Dans le militaire aussi, la montée en puissance surprend par sa rapidité. « Elle est liée à celle de l'Armée populaire de libération qui reste leur principal client », relève Mathieu Duchâtel, directeur adjoint du programme Asie à l'European Council on Foreign Relations. CSIC et CSSC sont aussi plus visibles à l'international. En Asie du Sud-Est, ils remportent des contrats d'équipement naval sur des segments plus avancés que dans la décennie précédente. En témoigne des contrats conclus l'an dernier avec la Thaïlande pour la livraison de trois sous-marins et la production de 4 patrouilleurs pour la Malaisie. Alors que les chantiers bénéficient d'un soutien étatique sans faille, ils font des offres alléchantes partout dans le monde, au Brésil, en Argentine, au Pakistan, et même en Pologne…

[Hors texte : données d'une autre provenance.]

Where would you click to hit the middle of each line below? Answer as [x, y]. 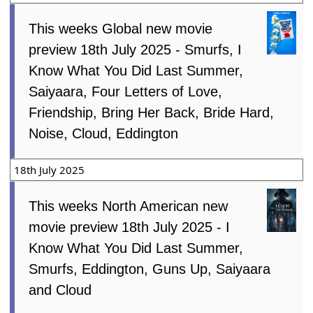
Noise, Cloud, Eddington [104, 133]
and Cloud [60, 290]
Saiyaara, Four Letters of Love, [126, 91]
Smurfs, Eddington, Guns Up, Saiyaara [150, 269]
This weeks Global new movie [121, 28]
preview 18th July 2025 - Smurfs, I [136, 49]
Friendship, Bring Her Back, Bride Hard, [152, 112]
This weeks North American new [129, 206]
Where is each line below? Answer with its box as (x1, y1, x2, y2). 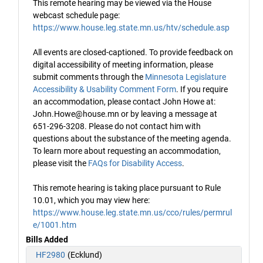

Face à cette redistribution des cartes, la pression s'accroît sur des acteurs européens comme Naval GroupTKMS ou l'italien Fincantieri, qui ont besoin d'exporter. Il y a peu, les Européens régnaient seuls sur l'exportation de navires militaires. Ce temps est révolu. « Le retard technologique de la Chine a longtemps été compensé par son agressivité commerciale, mais la montée en gamme de ses constructeurs navals les amènera à très court terme à se positionner en concurrent direct des groupes européens », juge un industriel.

Les avertissements de Naval Group

Face à la montée en puissance de la construction navale chinoise, Hervé Guillou, PDG de Naval Group, met en garde contre ce qu'il appelle « le syndrome TGV ». Ces constructeurs ferroviaires européens, qui ont tous été contraints à des mariages forcés pour survivre face à CSR, le constructeur chinois. Pour éviter cela, Hervé Guillou défend bec et ongle son projet de rapprochement avec le grand chantier italien Fincantieri. Faute de persuader ses actionnaires de mener un échange d'actions, il oeuvre à la création d'un joint-venture pour mener des recherches en commun, aller à l'export ensemble, et faire peu à peu la preuve de l'utilité de cette union.

Le gouvernement chinois encourage aussi à la consolidation. Les rumeurs de rapprochement entre CSIC et CSSC ont resurgi en début d'année, la Chine cherchant à asseoir son leadership mondial sur un secteur jugé prioritaire dans son plan « Made in China 2025 ». Le géant issu d'une telle fusion atteindrait deux fois le chiffre d'affaires combiné des trois sociétés sud-coréennes Hyundai Heavy Industries, Daewoo Shipbuilding et Samsun Heavy Industries. Les ambitions maritimes de la Chine ne font que commencer.